Ulta's price action indicates a potential bottoming process after a sharp correction from the $700 range, with the stock currently stabilizing and showing a slight upward trend from its recent lows near $510. Fundamentally, the company remains a powerhouse with a high ROE of 46.9% and a reasonable P/E of 22.6, suggesting it is undervalued relative to its historical growth and profitability. Key risks over the next 2-12 weeks include broader consumer discretionary spending weakness and potential margin pressure from increased SG&A discipline mentioned in recent strategy resets. However, with a new $1.5B buyback program and strong high-end sales reported by leadership, the stock has a favorable risk-reward profile for a swing trade.
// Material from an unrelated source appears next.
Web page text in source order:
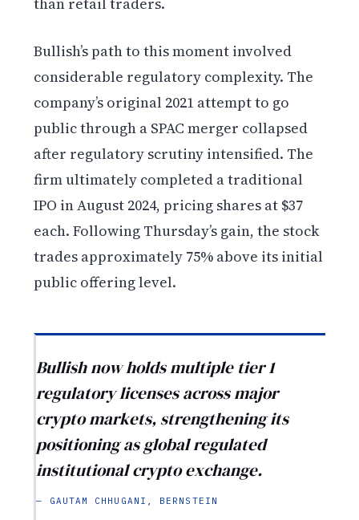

I estimate an upside potential of 10-15% as the stock targets the $600 resistance level within the next three months.
Fundamentals Trend
| Metric | 2025-08-02 | 2025-09-02 | 2025-10-02 | 2025-11-03 | 2025-12-03 | 2026-01-02 |
|---|---|---|---|---|---|---|
| ROE (TTM) | 48.8% | 49.7% | 48.8% | 48.8% | 48.8% | 46.9% |
| P/E (TTM) | 19.27 | 19.42 | 20.65 | 19.40 | 20.35 | 22.55 |
| Net Margin | 9.4% | 10.7% | 10.5% | 10.5% | 10.5% | 9.9% |
| Gross Margin | 39.1% | 38.5% | 38.8% | 38.8% | 38.8% | 39.2% |
| D/E Ratio | 11.10 | 0.00 | 11.10 | 11.10 | 11.10 | 20.95 |
| Current Ratio | 1.39 | 1.67 | 1.39 | 1.39 | 1.39 | 1.33 |
Related News
View all →Ulta Beauty CEO Steelman Touts Strategy Reset; New CFO Targets SG&A Discipline, $1.5B Buybacks
Jim Cramer Highlights Ulta Beauty For Its Strong High End Sales Despite A Recent Earnings Miss
Ulta Beauty Stock: Is ULTA Underperforming the Consumer Discretionary Sector?
Should You Buy the Dip in Ulta Stock?
Trade Outcome
Quality Checks
Signal Info
Disclaimer: This is an automated trading signal generated by AI analysis. It is not financial advice. Always do your own research before making investment decisions. Past performance does not guarantee future results.